Shen, W.; DeRose, P.; Vu, L.; Doan, A.; Ramakrishnan, R.
Shen, W
DeRose, P
Vu, L
Doan, A
Ramakrishnan, R
Proceedings of ICDE 2007
Citations range: 
10 - 49
Shen2007SourceawareentitymatchingA.pdf273.92 KB

Entity matching (a.k.a. record linkage) plays a crucial
role in integrating multiple data sources, and numerous
matching solutions have been developed. However, the solutions
have largely exploited only information available in
the mentions and employed a single matching technique.

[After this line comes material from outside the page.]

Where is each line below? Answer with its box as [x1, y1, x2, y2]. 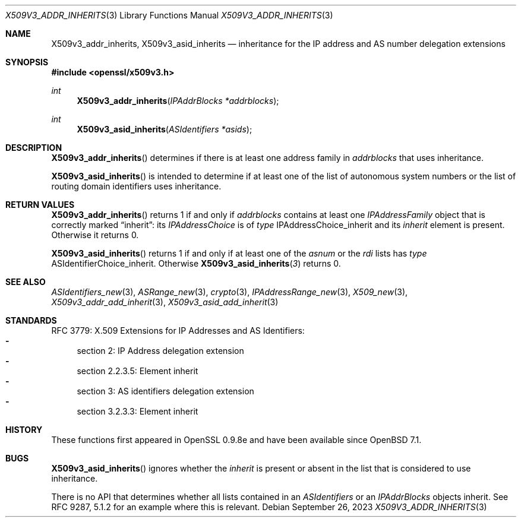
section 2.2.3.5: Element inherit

We show how to exploit information about data sources
to significantly improve matching accuracy. In particular,
we observe that different sources often vary substantially
in their level of semantic ambiguity, thus requiring different
matching techniques. In addition, it is often beneficial
to group and match mentions in related sources first, before
considering other sources. These observations lead
to a large space of matching strategies, analogous to the
space of query evaluation plans considered by a relational
optimizer. We propose viewing entity matching as a composition
of basic steps into a “match execution plan”. We
analyze formal properties of the plan space, and show how
to find a good match plan. To do so, we employ ideas from
social network analysis to infer the ambiguity and relatedness
of data sources. We conducted extensive experiments
on several real-world data sets on the Web and in the domain
of personal information management (PIM). The results
show that our solution significantly outperforms current
best matching methods.